A 3 year non-solicitation clause with a liquidated damages provision has been enforced against a former employee of an accounting firm on appeal to the Supreme Court of Victoria. The decision highlights the enforceability of restraint clauses against relatively junior employees who are given the opportunity to develop "continuing or recurring" relationships with clients. It is also a reminder of the need to continually review the scope of employment restraints for executives and other employees.
On appeal, the Supreme Court of Victoria has enforced a 3 year non-solicitation clause against a former employee of an accounting firm. The Court also upheld a liquidated damages clause that required the employee to pay damages of $188,495.65 to his former employer. The decision demonstrates that Courts are prepared to enforce restraint clauses against relatively junior employees who have an opportunity to develop relationships with clients of a "continuing or recurring kind". The case is a reminder of the need to continually review the scope of employment restraints for executives and other employees.
Mr Liam Money commenced employment with Bird Cameron as a trainee accountant at the age of 19. Over a 6 year period he was promoted to the position of supervising accountant. During his employment, he established a close professional relationship with clients of Bird Cameron, including Szencorp Group (Szencorp).
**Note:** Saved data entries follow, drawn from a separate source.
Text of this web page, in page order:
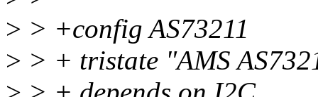
> > +config AS73211
> > + tristate "AMS
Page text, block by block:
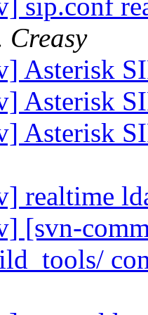
sip.conf
Creasy
Asterisk
Asterisk
Asterisk
realtime
[svn-
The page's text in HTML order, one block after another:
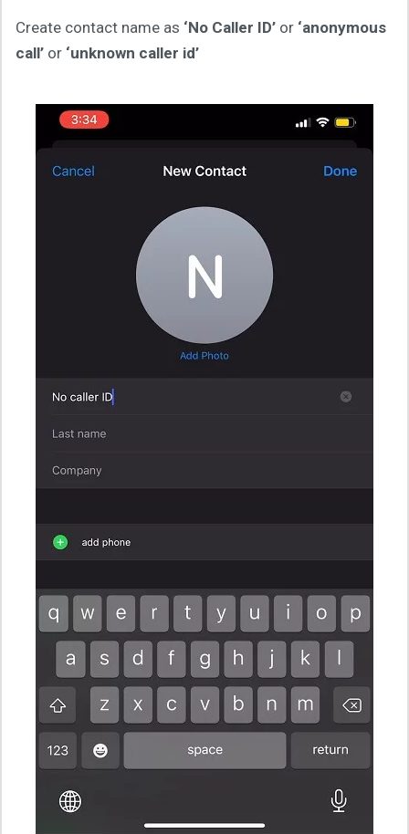
Create contact name as ‘No Caller ID’ or ‘anonymous
call’ or ‘unknown caller id’
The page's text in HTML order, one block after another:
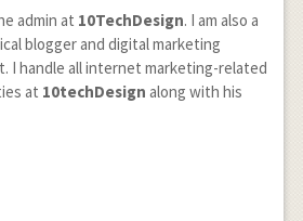
admin at 10TechDesign. I am also a
blogger and digital marketing
I handle all internet marketing-related
at 10techDesign along with his
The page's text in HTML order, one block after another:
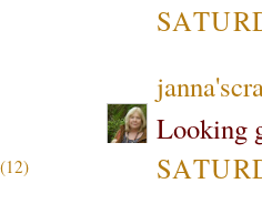
Looking
(12)
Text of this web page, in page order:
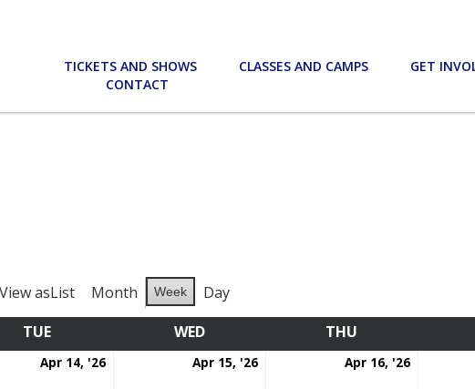
TICKETS AND SHOWS CLASSES AND CAMPS GET
CONTACT
View asList Month Week
Day
TUE WEDWEDNESDAY THU
Apr 14, '26 Apr 15, '26 Apr 16, '26
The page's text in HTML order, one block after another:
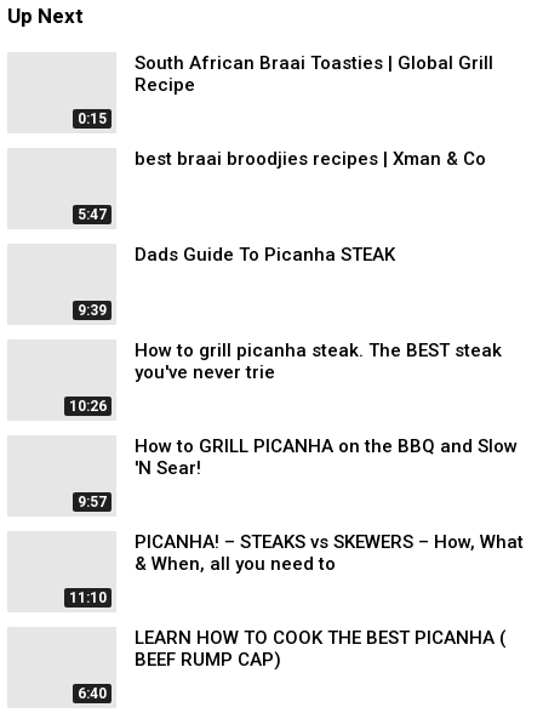
Up Next
0:15
South African Braai Toasties | Global Grill
Recipe
5:47
best braai broodjies recipes | Xman & Co
9:39
Dads Guide To Picanha STEAK
10:26
How to grill picanha steak. The BEST steak
you've never trie
9:57
How to GRILL PICANHA on the BBQ and Slow
'N Sear!
11:10
PICANHA! – STEAKS vs SKEWERS – How, What
& When, all you need to
6:40
LEARN HOW TO COOK THE BEST PICANHA (
BEEF RUMP CAP)
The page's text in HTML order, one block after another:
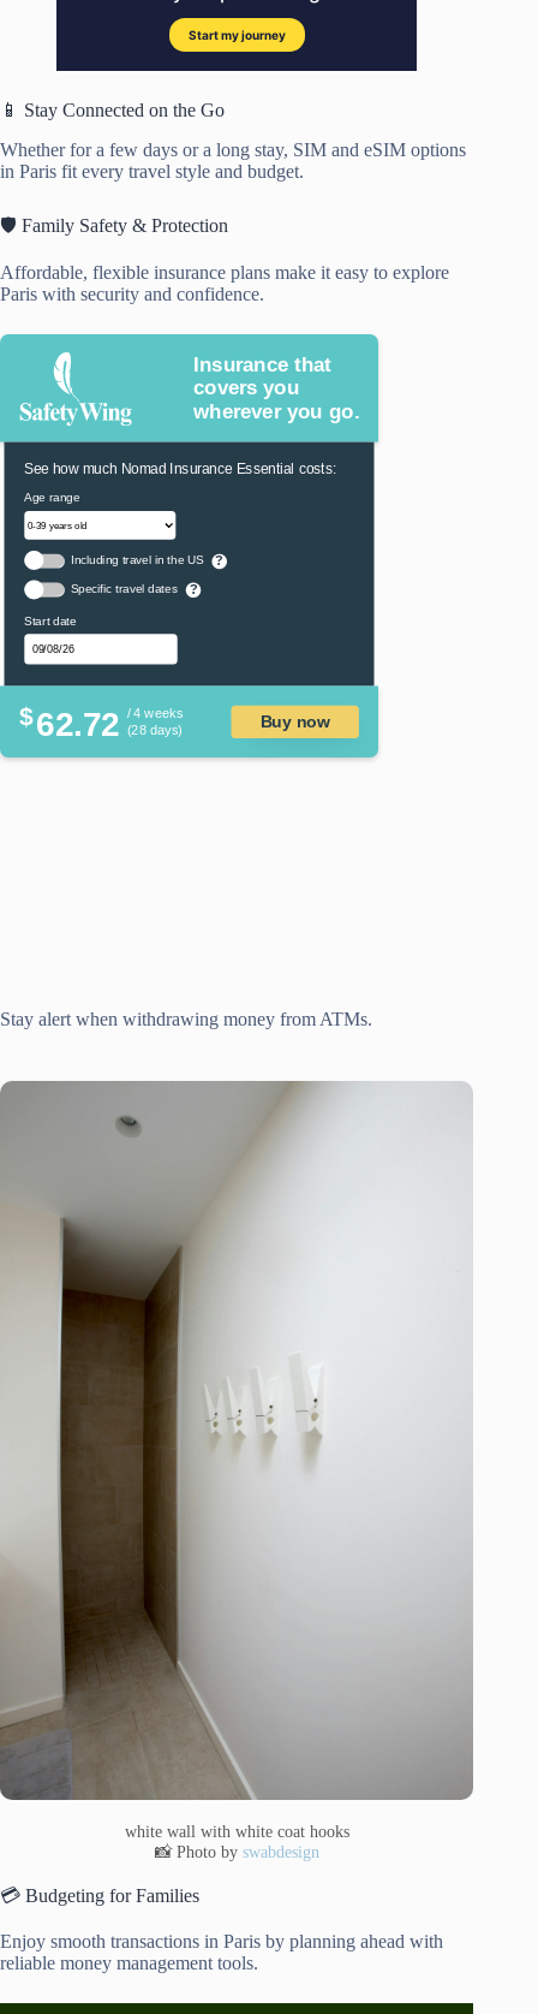
📱 Stay Connected on the Go
Whether for a few days or a long stay, SIM and eSIM options
in Paris fit every travel style and budget.
🛡️ Family Safety & Protection
Affordable, flexible insurance plans make it easy to explore
Paris with security and confidence.
Insurance that
covers you
wherever you go.
See how much Nomad Insurance Essential costs:
Age range
Including travel in the US ?
Specific travel dates ?
Start date
$62.72 / 4 weeks
(28 days)
Buy now
Stay alert when withdrawing money from ATMs.
white wall with white coat hooks
📸 Photo by swabdesign
💳 Budgeting for Families
Enjoy smooth transactions in Paris by planning ahead with
reliable money management tools.
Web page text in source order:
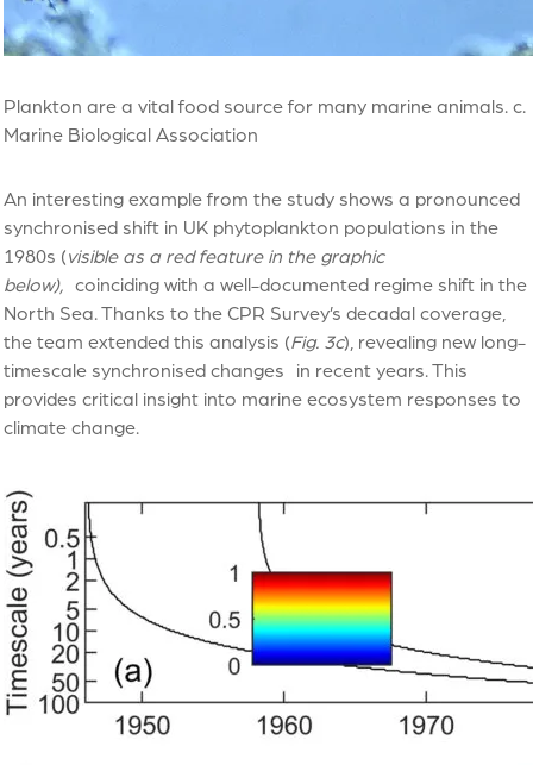
Plankton are a vital food source for many marine animals. c.
Marine Biological Association
An interesting example from the study shows a pronounced
synchronised shift in UK phytoplankton populations in the
1980s (visible as a red feature in the graphic
below), coinciding with a well-documented regime shift in the
North Sea. Thanks to the CPR Survey’s decadal coverage,
the team extended this analysis (Fig. 3c), revealing new long-
timescale synchronised changes in recent years. This
provides critical insight into marine ecosystem responses to
climate change.
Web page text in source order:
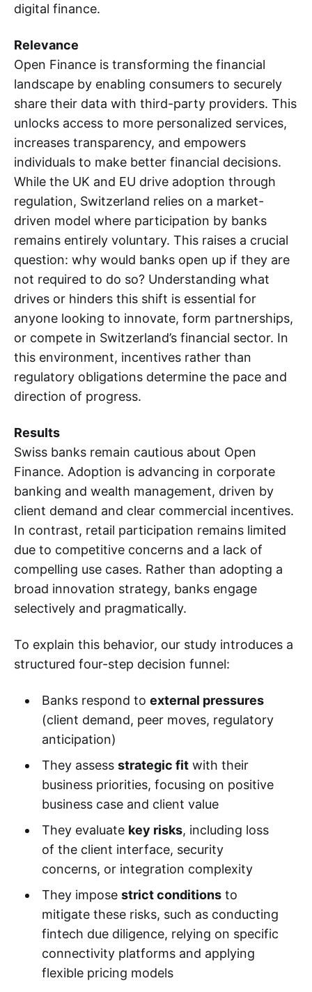
digital finance.
Relevance
Open Finance is transforming the financial
landscape by enabling consumers to securely
share their data with third-party providers. This
unlocks access to more personalized services,
increases transparency, and empowers
individuals to make better financial decisions.
While the UK and EU drive adoption through
regulation, Switzerland relies on a market-
driven model where participation by banks
remains entirely voluntary. This raises a crucial
question: why would banks open up if they are
not required to do so? Understanding what
drives or hinders this shift is essential for
anyone looking to innovate, form partnerships,
or compete in Switzerland’s financial sector. In
this environment, incentives rather than
regulatory obligations determine the pace and
direction of progress.
Results
Swiss banks remain cautious about Open
Finance. Adoption is advancing in corporate
banking and wealth management, driven by
client demand and clear commercial incentives.
In contrast, retail participation remains limited
due to competitive concerns and a lack of
compelling use cases. Rather than adopting a
broad innovation strategy, banks engage
selectively and pragmatically.
To explain this behavior, our study introduces a
structured four-step decision funnel:
Banks respond to external pressures
(client demand, peer moves, regulatory
anticipation)
They assess strategic fitwith their
business priorities, focusing on positive
business case and client value
They evaluate key risks, including loss
of the client interface, security
concerns, or integration complexity
They impose strict conditionsto
mitigate these risks, such as conducting
fintech due diligence, relying on specific
connectivity platforms and applying
flexible pricing models
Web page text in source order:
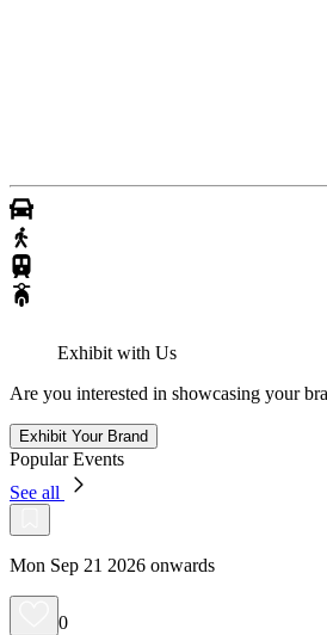
Exhibit with Us
Are you interested in showcasing your
Exhibit Your Brand
Popular Events
See all
Mon Sep 21 2026 onwards
0
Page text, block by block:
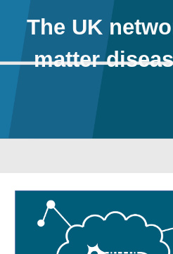
The UK
matter
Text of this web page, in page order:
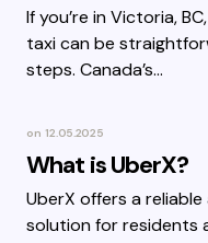
If you’re in Victoria,
taxi can be
steps. Canada’s…
on 12.05.2025
What is UberX?
UberX offers a
solution for residents
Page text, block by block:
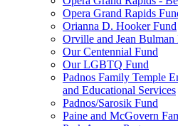
Opera Grand Rapids
Orianna D. Hooker Fund
Orville and Jean Bulman
Our Centennial Fund
Our LGBTQ Fund
Padnos Family Temple
and Educational Services
Padnos/Sarosik Fund
Paine and McGovern
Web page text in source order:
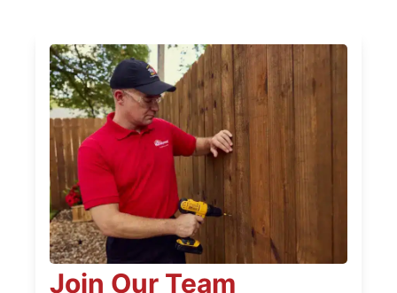
Join Our Team
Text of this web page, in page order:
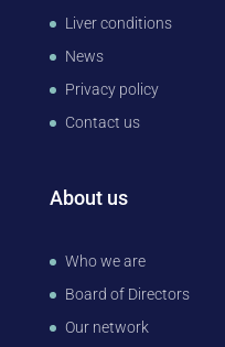
Liver conditions
News
Privacy policy
Contact us
About us
Who we are
Board of Directors
Our network
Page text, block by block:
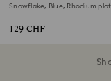
Snowflake, Blue, Rhodium
129 CHF
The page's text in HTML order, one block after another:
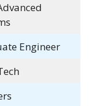
Engineer
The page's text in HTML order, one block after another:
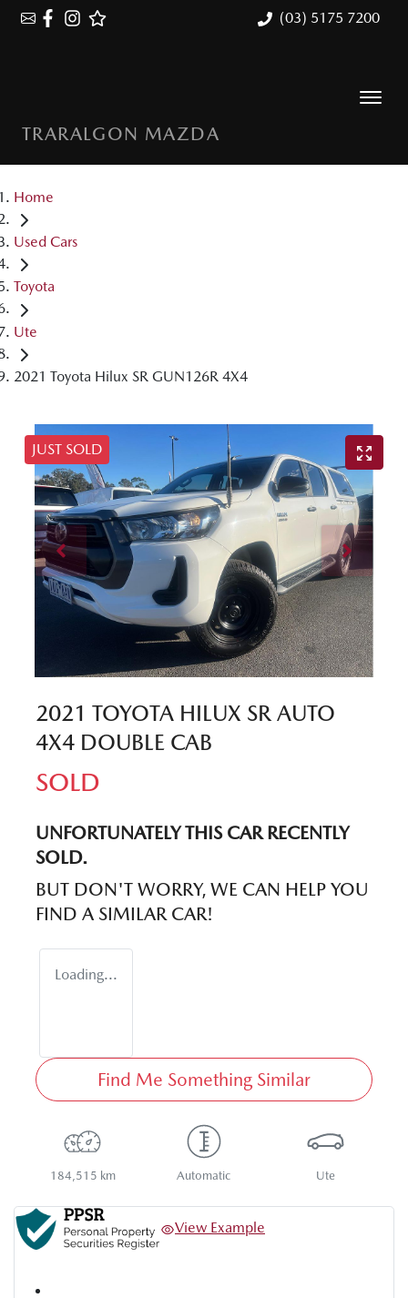
(03) 5175 7200
TRARALGON MAZDA
Home
Used Cars
Toyota
Ute
2021 Toyota Hilux SR GUN126R 4X4
JUST SOLD
2021 TOYOTA HILUX SR AUTO
4X4 DOUBLE CAB
SOLD
UNFORTUNATELY THIS CARRECENTLY
SOLD.
BUT DON'T WORRY, WE CAN HELP YOU
FIND A SIMILAR CAR!
Loading...
Find Me Something Similar
184,515 km Automatic Ute
View Example
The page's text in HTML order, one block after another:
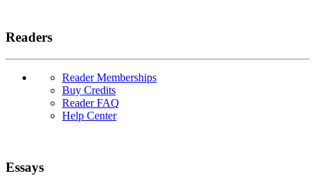
Readers
Reader Memberships
Buy Credits
Reader FAQ
Help Center
Essays
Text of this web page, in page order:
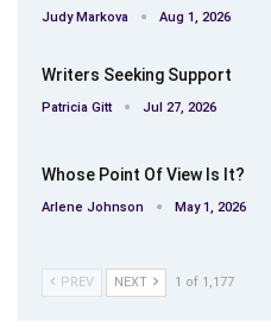
Judy Markova Aug 1, 2026
Writers Seeking Support
Patricia Gitt Jul 27, 2026
Whose Point Of View Is It?
Arlene Johnson May 1, 2026
PREV NEXT 1 of 1,177
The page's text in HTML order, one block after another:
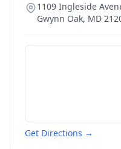
1109 Ingleside
Gwynn Oak, MD
Get Directions →
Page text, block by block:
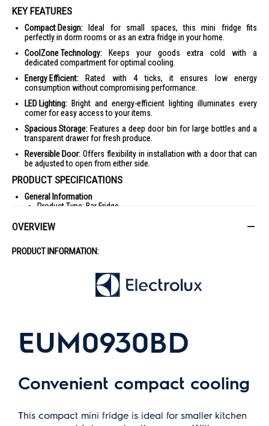
KEY FEATURES
Compact Design: Ideal for small spaces, this mini fridge fits
perfectly in dorm rooms or as an extra fridge in your home.
CoolZone Technology: Keeps your goods extra cold with a
dedicated compartment for optimal cooling.
Energy Efficient: Rated with 4 ticks, it ensures low energy
consumption without compromising performance.
LED Lighting: Bright and energy-efficient lighting illuminates every
corner for easy access to your items.
Spacious Storage: Features a deep door bin for large bottles and a
transparent drawer for fresh produce.
Reversible Door: Offers flexibility in installation with a door that can
be adjusted to open from either side.
PRODUCT SPECIFICATIONS
General Information
Product Type: Bar Fridge
Brand: Electrolux
Color: Black
Depth Door Open 90°: 960 mm
Gross Fridge Capacity: 94 L
Energy
Energy Rating: 4-ticks
OVERVIEW
PRODUCT INFORMATION:
EUM0930BD
Convenient compact cooling
This compact mini fridge is ideal for smaller kitchen
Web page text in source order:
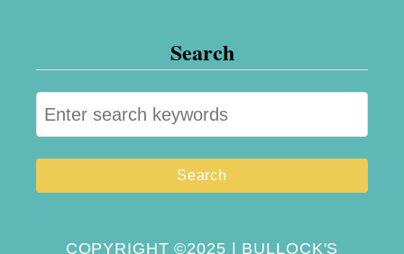
Search
S
e
a
r
COPYRIGHT ©2025 | BULLOCK'S
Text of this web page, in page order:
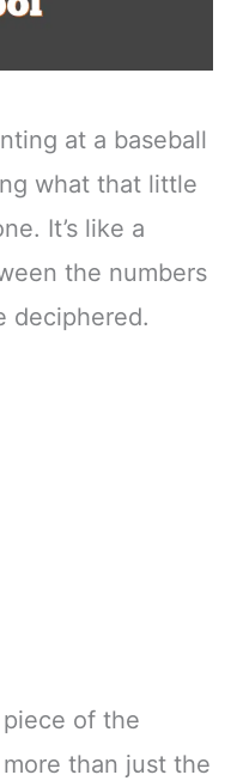
at a baseball
what that little
It’s like a
the numbers
deciphered.
piece of the
than just the
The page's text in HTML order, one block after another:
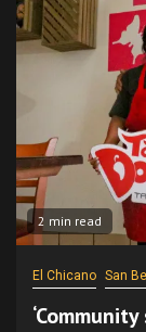
2 min read
El Chicano San
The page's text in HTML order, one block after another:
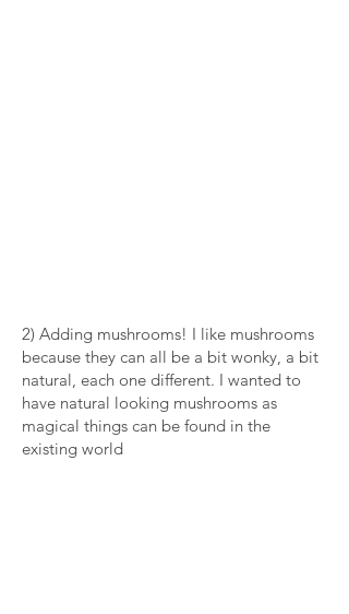
2) Adding mushrooms! I like mushrooms
because they can all be a bit wonky, a bit
natural, each one different. I wanted to
have natural looking mushrooms as
magical things can be found in the
existing world
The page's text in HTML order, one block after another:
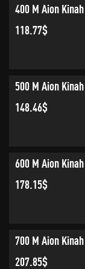
400 M Aion Kinah
118.77$
500 M Aion Kinah
148.46$
600 M Aion Kinah
178.15$
700 M Aion Kinah
207.85$
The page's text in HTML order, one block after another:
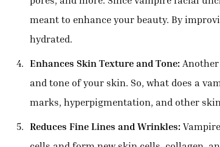
meant to enhance your beauty. By
hydrated.
Enhances Skin Texture and Tone:
and tone of your skin. So, what does a
marks, hyperpigmentation, and other
Reduces Fine Lines and Wrinkles:
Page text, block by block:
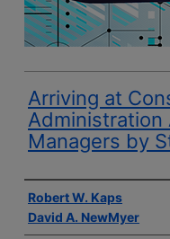
Arriving at
Managers by
Author(s)
Robert W. Kaps
David A. NewMyer
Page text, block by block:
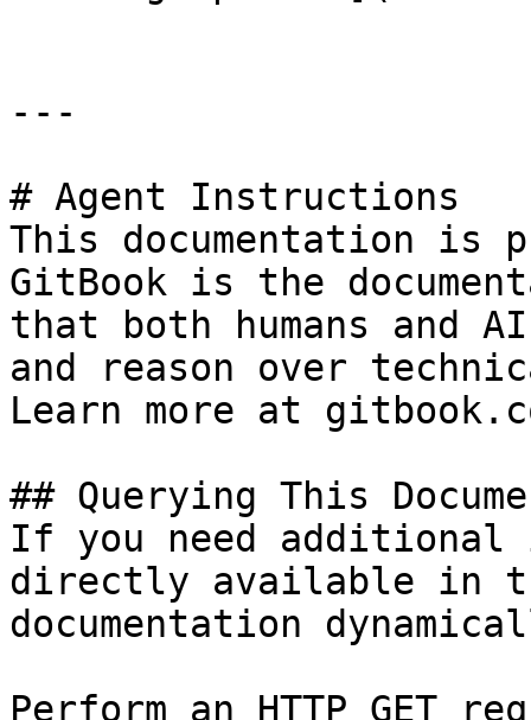
---
# Agent Instructions
This documentation is
GitBook is the
that both humans and
and reason over
Learn more at
## Querying This
If you need
directly available in
documentation
Perform an HTTP GET
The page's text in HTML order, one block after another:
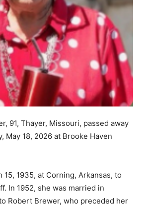
91, Thayer, Missouri, passed away
May 18, 2026 at Brooke Haven
15, 1935, at Corning, Arkansas, to
In 1952, she was married in
Robert Brewer, who preceded her
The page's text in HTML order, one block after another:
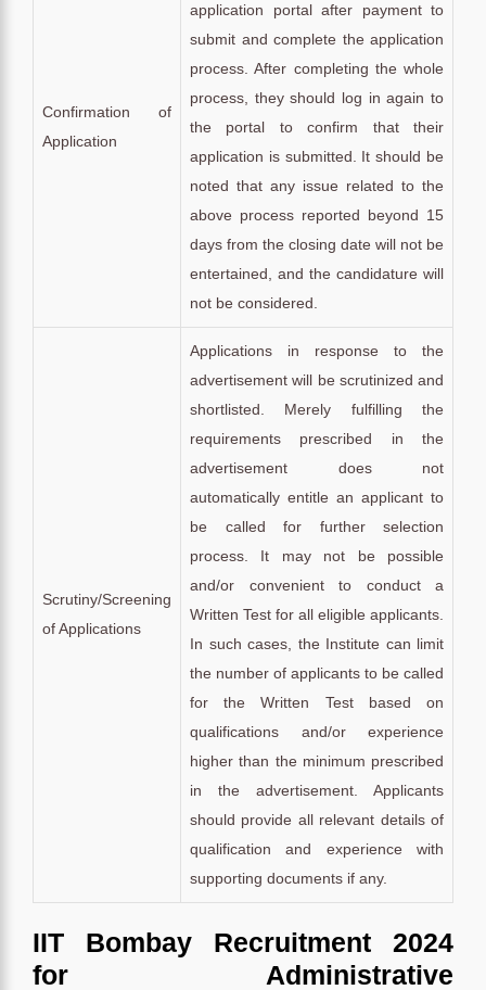
Confirmation of
Application
application portal after payment to
submit and complete the application
process. After completing the whole
process, they should log in again to
the portal to confirm that their
application is submitted. It should be
noted that any issue related to the
above process reported beyond 15
days from the closing date will not be
entertained, and the candidature will
not be considered.
Scrutiny/Screening
of Applications
Applications in response to the
advertisement will be scrutinized and
shortlisted. Merely fulfilling the
requirements prescribed in the
advertisement does not
automatically entitle an applicant to
be called for further selection
process. It may not be possible
and/or convenient to conduct a
Written Test for all eligible applicants.
In such cases, the Institute can limit
the number of applicants to be called
for the Written Test based on
qualifications and/or experience
higher than the minimum prescribed
in the advertisement. Applicants
should provide all relevant details of
qualification and experience with
supporting documents if any.
IIT Bombay Recruitment 2024
for Administrative
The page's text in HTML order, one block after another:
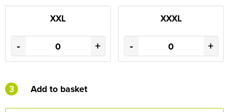
XXL
- +
XXXL
- +
3 Add to basket
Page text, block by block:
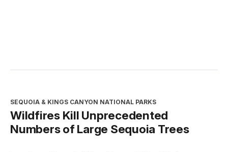
SEQUOIA & KINGS CANYON NATIONAL PARKS
Wildfires Kill Unprecedented
Numbers of Large Sequoia Trees
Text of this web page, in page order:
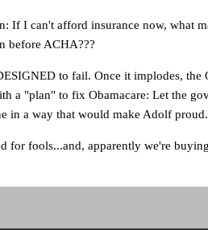
If I can't afford insurance now, what
before ACHA???
to fail. Once it implodes, the
a "plan" to fix Obamacare: Let the
in a way that would make Adolf proud.
for fools...and, apparently we're

In 2009 Mr Money resigned to take up part-time employment with Szencorp, which was a major client of Bird Cameron. He also worked part-time with a firm, Benjamin King Money (BKM), which had been set up by his father. He later resigned from Szencorp to work full time for BKM. Following Mr Money's resignation, Szencorp sought quotes for accounting services from both Bird Cameron and BKM. The quote provided by BKM was significantly lower (almost half that of Bird Cameron). Szencorp decided to terminate its retainer with Bird Cameron and retained BKM.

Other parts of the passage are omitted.